The Emotive XDA-2 reportedly also uses a CM6631 chip for the USB interface [link]
The MHDT USB Bridge also uses the CM6631 chip [link]
Have yet to see any commercial implementation using the CM6631A part.
diyinhk turns his designs very quickly. This version of the board has been replaced with a new version having isolated I2S [link]
MAC USB 2.0 COMPATIBILITY
There are some reports and fixes to ensure USB2 compatibility with Macintosh computers: [link] with certain CM6631-based implementations.
This board does not suffer from the reported problem: there are no 3-pin devices near pin 98 of the chip.
Plugin this device into a Macintosh computer shows that it is indeed a high speed USB 2.0 device as shown in this snapshot of the CMEDIA device under the USB description screen
JITTER IMMUNITY TEST
Here is a reported test of the CM6631A (implemented in a different device) showing jitter measurements with and without processor load and comparing the asynchronous nature of the USB communication vs a device using USB adaptive communication. [link]

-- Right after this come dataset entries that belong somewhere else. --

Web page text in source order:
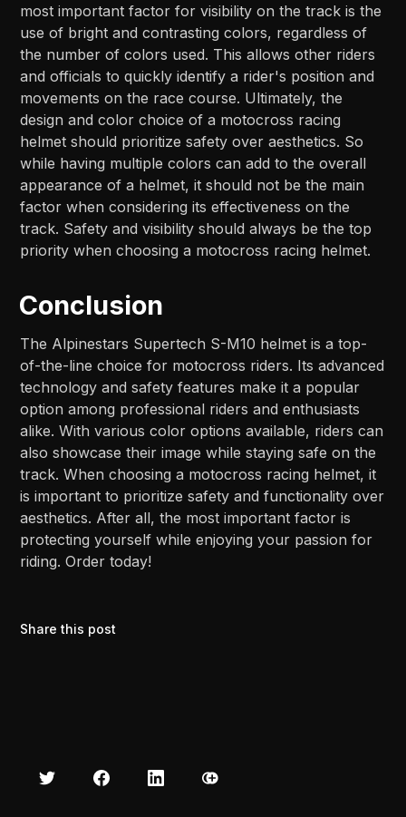
most important factor for visibility on the track is the
use of bright and contrasting colors, regardless of
the number of colors used. This allows other riders
and officials to quickly identify a rider's position and
movements on the race course. Ultimately, the
design and color choice of a motocross racing
helmet should prioritize safety over aesthetics. So
while having multiple colors can add to the overall
appearance of a helmet, it should not be the main
factor when considering its effectiveness on the
track. Safety and visibility should always be the top
priority when choosing a motocross racing helmet.
Conclusion
The Alpinestars Supertech S-M10 helmet is a top-
of-the-line choice for motocross riders. Its advanced
technology and safety features make it a popular
option among professional riders and enthusiasts
alike. With various color options available, riders can
also showcase their image while staying safe on the
track. When choosing a motocross racing helmet, it
is important to prioritize safety and functionality over
aesthetics. After all, the most important factor is
protecting yourself while enjoying your passion for
riding. Order today!
Share this post
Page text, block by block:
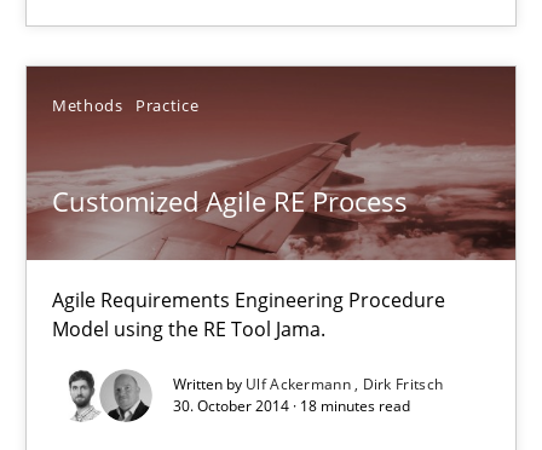
Methods Practice
Customized Agile RE Process
Agile Requirements Engineering Procedure
Model using the RE Tool Jama.
Written by Ulf Ackermann
Dirk Fritsch
30. October 2014 · 18 minutes read
30.10.2014
Agile Requirements Engineering Procedure Model using the RE
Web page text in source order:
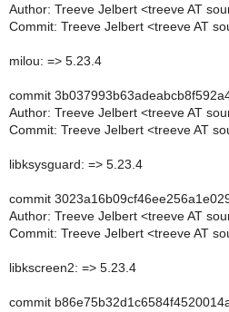
Author: Treeve Jelbert <treeve AT
Commit: Treeve Jelbert <treeve AT
milou: => 5.23.4
commit
Author: Treeve Jelbert <treeve AT
Commit: Treeve Jelbert <treeve AT
libksysguard: => 5.23.4
commit
Author: Treeve Jelbert <treeve AT
Commit: Treeve Jelbert <treeve AT
libkscreen2: => 5.23.4
commit
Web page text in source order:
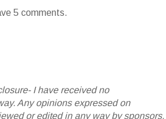
5 comments.
I have received no
Any opinions expressed on
or edited in any way by sponsors.
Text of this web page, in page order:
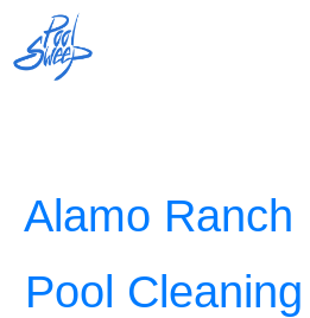
Alamo Ranch
Pool
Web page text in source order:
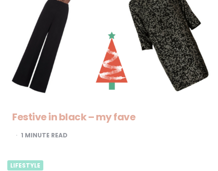
Festive in black – my fave
1 MINUTE READ
LIFESTYLE
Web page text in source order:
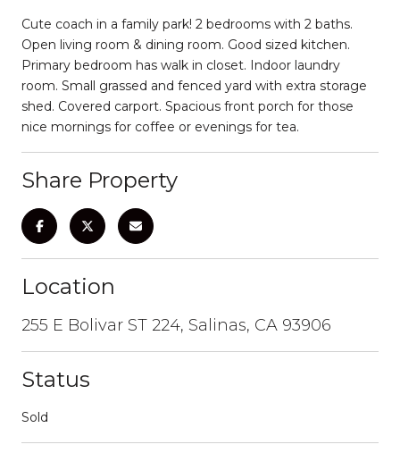
Cute coach in a family park! 2 bedrooms with 2 baths.
Open living room & dining room. Good sized kitchen.
Primary bedroom has walk in closet. Indoor laundry
room. Small grassed and fenced yard with extra storage
shed. Covered carport. Spacious front porch for those
nice mornings for coffee or evenings for tea.
Share Property
Location
255 E Bolivar ST 224, Salinas, CA 93906
Status
Sold
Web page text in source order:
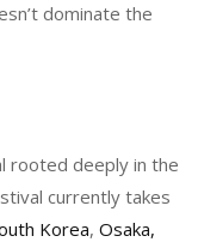
dominate the
rooted deeply in the
currently takes
Korea, Osaka,
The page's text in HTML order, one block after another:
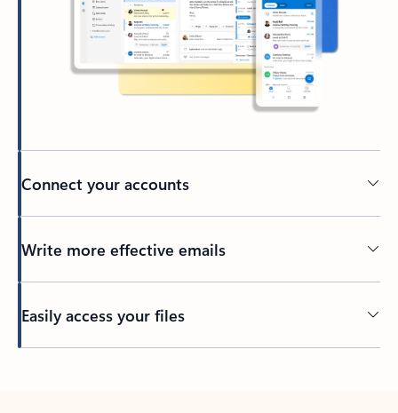
Connect your accounts
Write more effective emails
Easily access your files
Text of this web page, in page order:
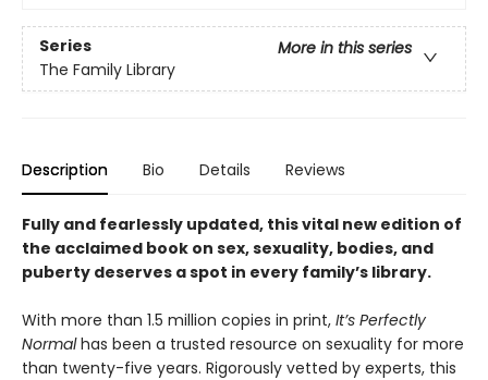
Series
More in this series
The Family Library
Description Bio Details Reviews
Fully and fearlessly updated, this vital new edition of
the acclaimed book on sex, sexuality, bodies, and
puberty deserves a spot in every family’s library.
With more than 1.5 million copies in print, It’s Perfectly
Normalhas been a trusted resource on sexuality for more
than twenty-five years. Rigorously vetted by experts, this
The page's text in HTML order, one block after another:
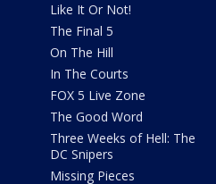
Like It Or Not!
The Final 5
On The Hill
In The Courts
FOX 5 Live Zone
The Good Word
Three Weeks of Hell: The
DC Snipers
Missing Pieces
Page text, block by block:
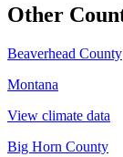
Other
Beaverhead County
Montana
View climate data
Big Horn County
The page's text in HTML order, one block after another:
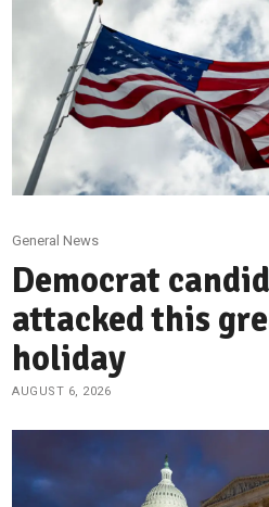
General News
Democrat
attacked this
holiday
AUGUST 6, 2026
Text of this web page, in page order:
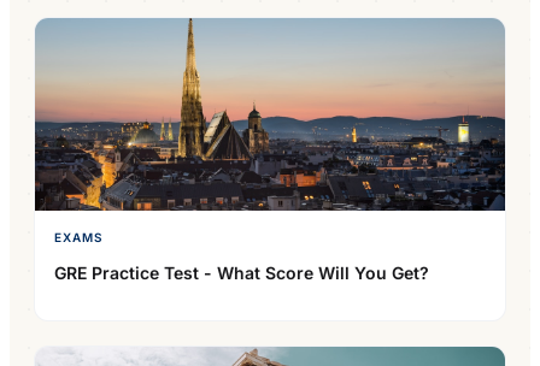
EXAMS
GRE Practice Test - What Score Will You Get?
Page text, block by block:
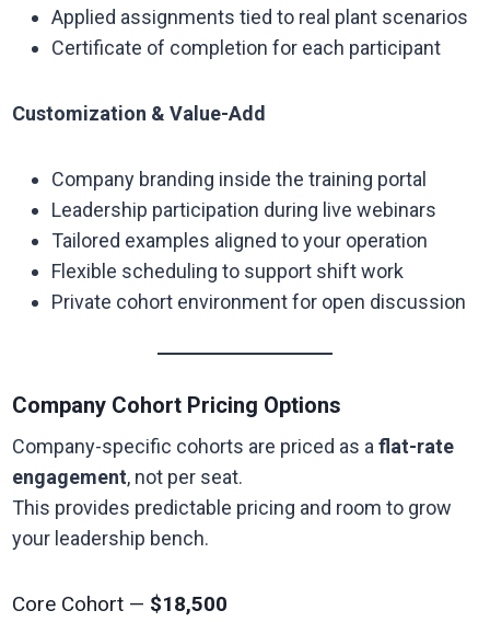
Applied assignments tied to real plant scenarios
Certificate of completion for each participant
Customization & Value-Add
Company branding inside the training portal
Leadership participation during live webinars
Tailored examples aligned to your operation
Flexible scheduling to support shift work
Private cohort environment for open discussion
Company Cohort Pricing Options
Company-specific cohorts are priced as aflat-rate
engagement, not per seat.
This provides predictable pricing and room to grow
your leadership bench.
Core Cohort — $18,500
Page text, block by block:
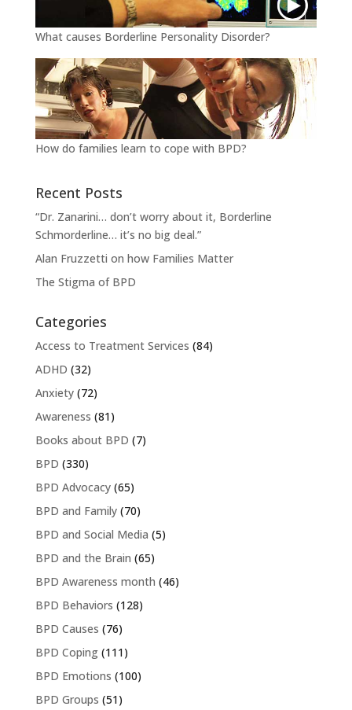
What causes Borderline Personality Disorder?
How do families learn to cope with BPD?
Recent Posts
“Dr. Zanarini… don’t worry about it, Borderline
Schmorderline… it’s no big deal.”
Alan Fruzzetti on how Families Matter
The Stigma of BPD
Categories
Access to Treatment Services (84)
ADHD (32)
Anxiety(72)
Awareness (81)
Books about BPD (7)
BPD (330)
BPD Advocacy(65)
BPD and Family(70)
BPD and Social Media (5)
BPD and the Brain (65)
BPD Awareness month (46)
BPD Behaviors (128)
BPD Causes (76)
BPD Coping(111)
BPD Emotions (100)
BPD Groups (51)
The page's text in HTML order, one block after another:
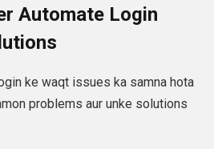
Automate Login
ke waqt issues ka samna hota
problems aur unke solutions
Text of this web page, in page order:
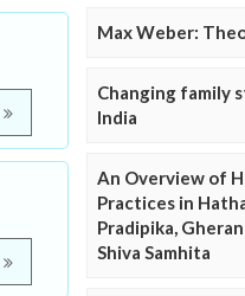
Max Weber:
Changing family
India
An Overview of
Practices in
Pradipika,
Shiva Samhita
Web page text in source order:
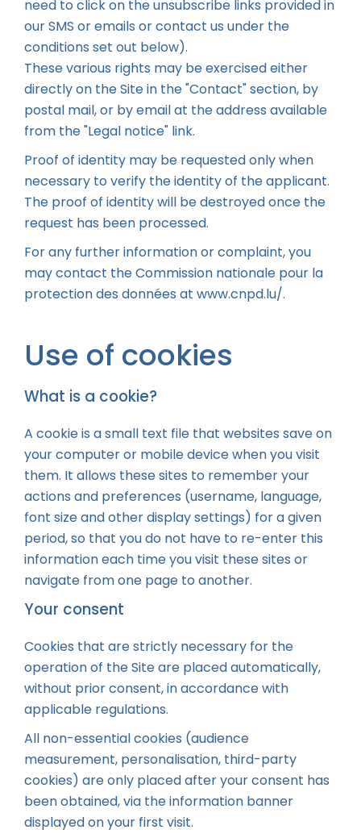
need to click on the unsubscribe links provided in
our SMS or emails or contact us under the
conditions set out below).
These various rights may be exercised either
directly on the Site in the "Contact" section, by
postal mail, or by email at the address available
from the "Legal notice" link.
Proof of identity may be requested only when
necessary to verify the identity of the applicant.
The proof of identity will be destroyed once the
request has been processed.
For any further information or complaint, you
may contact the Commission nationale pour la
protection des données at www.cnpd.lu/.
Use of cookies
What is a cookie?
A cookie is a small text file that websites save on
your computer or mobile device when you visit
them. It allows these sites to remember your
actions and preferences (username, language,
font size and other display settings) for a given
period, so that you do not have to re-enter this
information each time you visit these sites or
navigate from one page to another.
Your consent
Cookies that are strictly necessary for the
operation of the Site are placed automatically,
without prior consent, in accordance with
applicable regulations.
All non-essential cookies (audience
measurement, personalisation, third-party
cookies) are only placed after your consent has
been obtained, via the information banner
displayed on your first visit.
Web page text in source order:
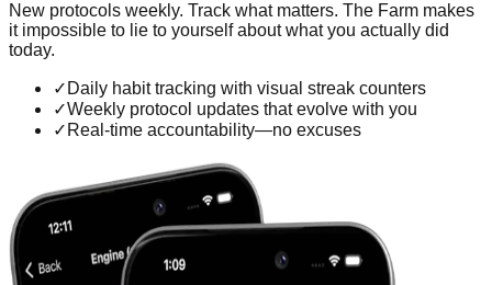
New protocols weekly. Track what matters. The Farm makes
it impossible to lie to yourself about what you actually did
today.
✓ Daily habit tracking with visual streak counters
✓Weekly protocol updates that evolve with you
✓ Real-time accountability—no excuses
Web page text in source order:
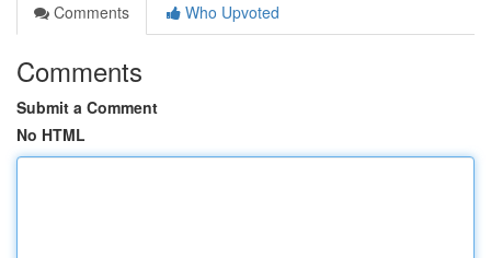
Comments
Who Upvoted
Comments
Submit a Comment
No HTML

In his conclusion, this device (as well as other USB-asyncrhonous devices) show great immunity against processor loading:
Bottom Line: Don’t worry about jitter! It’s more than likely inaudible in a modern computer system and with decent (not necessarily expensive) audio gear. I see no evidence that high CPU/GPU load makes any difference to jitter. Isolating your DAC from electrical noise polluting the analogue output seems much more important.